Recorded data
------------------------------------------------------------

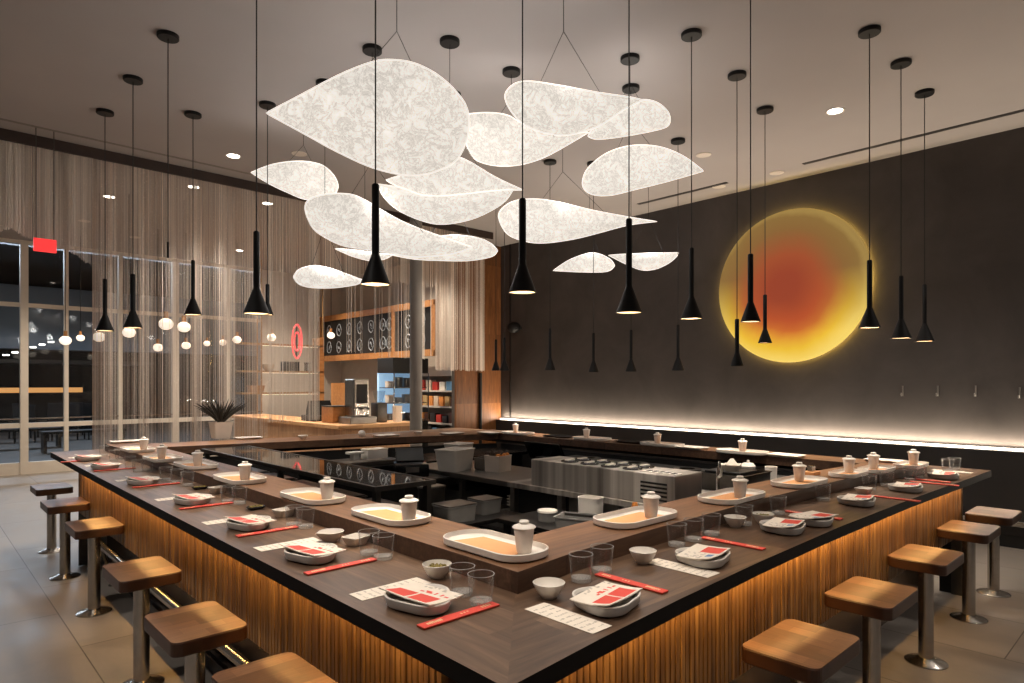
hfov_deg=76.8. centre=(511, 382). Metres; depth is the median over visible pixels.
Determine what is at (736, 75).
pendant lamp
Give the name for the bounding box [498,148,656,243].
shade lamp
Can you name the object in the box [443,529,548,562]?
serving tray
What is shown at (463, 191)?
shade lamp
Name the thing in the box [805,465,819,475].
wooden block
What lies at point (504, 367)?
pendant lamp
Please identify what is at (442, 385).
packet
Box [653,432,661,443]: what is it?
cup
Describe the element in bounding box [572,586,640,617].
plate
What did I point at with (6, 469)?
window
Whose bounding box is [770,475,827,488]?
serving tray
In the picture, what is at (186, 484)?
water glass
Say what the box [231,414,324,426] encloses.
countertop
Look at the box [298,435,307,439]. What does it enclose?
sauce bowl
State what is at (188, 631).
bar stool
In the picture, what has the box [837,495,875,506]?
plate
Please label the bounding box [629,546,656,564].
sauce bowl
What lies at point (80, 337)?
globe lamp
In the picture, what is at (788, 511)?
chopstick sleeve
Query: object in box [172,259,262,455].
window
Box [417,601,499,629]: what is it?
chopstick sleeve
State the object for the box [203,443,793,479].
bar carcass
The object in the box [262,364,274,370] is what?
serving bowl
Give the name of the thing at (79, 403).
chair
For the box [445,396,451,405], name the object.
packet
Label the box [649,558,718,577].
slip
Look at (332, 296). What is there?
wall
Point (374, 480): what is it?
case
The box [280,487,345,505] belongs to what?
serving tray
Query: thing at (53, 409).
chair
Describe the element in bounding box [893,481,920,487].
napkin
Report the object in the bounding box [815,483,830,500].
water glass
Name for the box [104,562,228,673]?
strip
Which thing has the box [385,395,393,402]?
pastry
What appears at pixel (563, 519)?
container
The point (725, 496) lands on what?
serving tray
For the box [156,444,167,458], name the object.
cup
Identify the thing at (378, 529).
water glass
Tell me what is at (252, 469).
steel pan
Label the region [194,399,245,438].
potted plant
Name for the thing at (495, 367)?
pendant lamp
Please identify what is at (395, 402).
shelf
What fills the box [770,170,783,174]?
recessed light
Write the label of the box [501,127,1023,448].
wall
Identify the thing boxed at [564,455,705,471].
countertop
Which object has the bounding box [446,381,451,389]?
packet
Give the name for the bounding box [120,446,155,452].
serving tray
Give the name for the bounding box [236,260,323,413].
shelf rack
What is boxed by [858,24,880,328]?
pendant lamp
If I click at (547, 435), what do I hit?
plate
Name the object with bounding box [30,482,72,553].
bar stool
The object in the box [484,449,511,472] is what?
bin
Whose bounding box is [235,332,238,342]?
globe lamp
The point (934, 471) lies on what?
napkin
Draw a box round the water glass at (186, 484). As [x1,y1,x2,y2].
[182,471,194,486]
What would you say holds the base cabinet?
on the floor
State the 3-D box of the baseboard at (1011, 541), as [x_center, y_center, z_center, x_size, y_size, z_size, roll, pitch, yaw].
[3.185,1.490,7.775,0.110,0.120,9.970,0,0,-43]
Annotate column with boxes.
[410,217,421,446]
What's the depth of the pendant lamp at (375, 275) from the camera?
2.83 m
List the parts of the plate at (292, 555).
dish
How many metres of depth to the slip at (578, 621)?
1.70 m
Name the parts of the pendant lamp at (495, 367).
lamp shade
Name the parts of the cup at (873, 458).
lid
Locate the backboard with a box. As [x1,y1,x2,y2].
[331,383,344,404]
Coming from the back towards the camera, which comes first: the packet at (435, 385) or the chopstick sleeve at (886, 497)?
the packet at (435, 385)
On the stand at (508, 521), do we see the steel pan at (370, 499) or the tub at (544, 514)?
the tub at (544, 514)
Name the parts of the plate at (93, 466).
dish
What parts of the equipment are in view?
round lid, round lid, round lid, round lid, round lid, round lid, round lid, round lid, control panel
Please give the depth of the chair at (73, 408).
17.50 m
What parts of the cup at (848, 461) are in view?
lid
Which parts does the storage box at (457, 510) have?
box lid
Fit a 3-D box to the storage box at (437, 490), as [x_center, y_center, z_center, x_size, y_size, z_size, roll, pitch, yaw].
[-0.521,0.756,4.176,0.166,0.187,0.104,0,0,-43]
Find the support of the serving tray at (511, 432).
on the raised ledge
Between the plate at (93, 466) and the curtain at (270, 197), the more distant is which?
the curtain at (270, 197)
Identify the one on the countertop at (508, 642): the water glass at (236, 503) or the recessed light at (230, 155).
the water glass at (236, 503)
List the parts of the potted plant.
pot
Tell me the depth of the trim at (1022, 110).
6.31 m
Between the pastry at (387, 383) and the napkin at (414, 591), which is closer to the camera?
the napkin at (414, 591)
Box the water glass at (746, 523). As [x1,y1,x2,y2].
[735,504,752,525]
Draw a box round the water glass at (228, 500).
[220,485,235,502]
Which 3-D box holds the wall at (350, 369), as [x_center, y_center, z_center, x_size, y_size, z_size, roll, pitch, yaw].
[-2.236,-0.435,13.405,0.300,3.970,5.400,0,0,-43]
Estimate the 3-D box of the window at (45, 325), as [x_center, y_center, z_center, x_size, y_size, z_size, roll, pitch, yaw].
[-14.077,-1.925,19.362,18.000,1.850,0.500,0,0,-43]
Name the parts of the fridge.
panel, door frame
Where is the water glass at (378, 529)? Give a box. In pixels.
[358,529,379,555]
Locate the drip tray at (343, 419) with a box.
[338,416,376,423]
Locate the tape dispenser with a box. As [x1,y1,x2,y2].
[345,451,363,459]
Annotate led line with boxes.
[500,418,1023,450]
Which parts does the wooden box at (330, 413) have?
box lid
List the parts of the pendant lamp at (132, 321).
cord, lamp shade
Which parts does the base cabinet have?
frame, drawer
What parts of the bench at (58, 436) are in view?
seat, leg
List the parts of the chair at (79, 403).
backrest
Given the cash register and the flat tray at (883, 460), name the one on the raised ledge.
the flat tray at (883, 460)
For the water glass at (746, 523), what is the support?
on the countertop at (508, 642)
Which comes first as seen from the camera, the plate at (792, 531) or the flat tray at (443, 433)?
the plate at (792, 531)
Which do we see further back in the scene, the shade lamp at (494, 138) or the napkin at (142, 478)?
the shade lamp at (494, 138)
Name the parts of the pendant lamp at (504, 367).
cord, lamp shade
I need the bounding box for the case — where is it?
[201,446,435,513]
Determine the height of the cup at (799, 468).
0.106 m
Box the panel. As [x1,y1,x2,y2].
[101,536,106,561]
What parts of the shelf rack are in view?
shelf, shelf, shelf
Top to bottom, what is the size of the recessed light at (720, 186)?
0.006 m
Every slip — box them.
[154,497,172,500]
[202,518,227,524]
[253,537,321,551]
[349,577,430,600]
[525,602,611,633]
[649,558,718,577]
[932,469,973,473]
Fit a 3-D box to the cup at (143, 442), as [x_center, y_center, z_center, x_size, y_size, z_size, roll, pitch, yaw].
[-2.996,0.492,5.255,0.077,0.106,0.077,0,0,-43]
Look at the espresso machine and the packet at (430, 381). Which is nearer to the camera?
the espresso machine
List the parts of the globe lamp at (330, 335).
globe
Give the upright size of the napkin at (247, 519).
0.016 m
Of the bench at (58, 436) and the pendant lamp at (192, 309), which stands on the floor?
the bench at (58, 436)
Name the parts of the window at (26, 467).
handrail
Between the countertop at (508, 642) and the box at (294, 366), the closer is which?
the countertop at (508, 642)
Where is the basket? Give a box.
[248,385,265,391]
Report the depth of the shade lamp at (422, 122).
3.26 m
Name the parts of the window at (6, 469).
handrail
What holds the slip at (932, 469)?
on the countertop at (508, 642)
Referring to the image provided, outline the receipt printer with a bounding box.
[393,447,428,476]
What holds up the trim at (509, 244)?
attached to the wall at (974, 188)
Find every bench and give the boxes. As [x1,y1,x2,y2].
[0,427,62,446]
[40,428,125,453]
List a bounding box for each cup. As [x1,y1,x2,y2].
[139,437,148,449]
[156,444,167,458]
[191,450,203,465]
[238,461,251,479]
[319,477,334,499]
[358,430,365,436]
[399,495,418,519]
[512,423,518,432]
[512,519,535,554]
[583,428,589,437]
[641,491,660,517]
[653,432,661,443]
[732,475,747,498]
[738,438,747,451]
[792,462,806,481]
[842,455,855,472]
[867,452,879,468]
[907,449,919,464]
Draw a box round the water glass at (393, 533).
[372,533,394,559]
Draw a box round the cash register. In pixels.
[301,400,330,421]
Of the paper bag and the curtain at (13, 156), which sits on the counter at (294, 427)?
the paper bag
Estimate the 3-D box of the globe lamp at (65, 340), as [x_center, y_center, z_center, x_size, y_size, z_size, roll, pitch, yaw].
[-6.325,-1.479,9.151,0.147,1.881,0.147,0,0,-43]
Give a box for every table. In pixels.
[428,460,530,532]
[433,509,521,535]
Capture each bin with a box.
[434,447,474,471]
[444,442,472,447]
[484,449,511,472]
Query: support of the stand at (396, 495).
on the floor
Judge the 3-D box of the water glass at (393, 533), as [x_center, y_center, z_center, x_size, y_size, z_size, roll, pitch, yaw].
[-0.453,0.577,2.276,0.077,0.085,0.077,0,0,-43]
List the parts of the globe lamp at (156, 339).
globe
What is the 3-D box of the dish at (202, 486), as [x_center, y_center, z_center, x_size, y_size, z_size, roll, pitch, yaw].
[-1.822,0.610,3.772,0.052,0.019,0.085,0,0,41]
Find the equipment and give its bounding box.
[531,456,701,503]
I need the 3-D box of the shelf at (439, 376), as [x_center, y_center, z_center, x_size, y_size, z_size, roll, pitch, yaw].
[-1.296,0.620,11.989,0.250,1.860,1.850,0,0,-43]
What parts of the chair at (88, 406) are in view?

------------------------------------------------------------

__Work item__: Return only the part of the records above that opens with the line containing "List the parts of the globe lamp at (330, 335)." and closes with the line containing "Where is the basket? Give a box.", ends included.

__Task answer__:
List the parts of the globe lamp at (330, 335).
globe
Give the upright size of the napkin at (247, 519).
0.016 m
Of the bench at (58, 436) and the pendant lamp at (192, 309), which stands on the floor?
the bench at (58, 436)
Name the parts of the window at (26, 467).
handrail
Between the countertop at (508, 642) and the box at (294, 366), the closer is which?
the countertop at (508, 642)
Where is the basket? Give a box.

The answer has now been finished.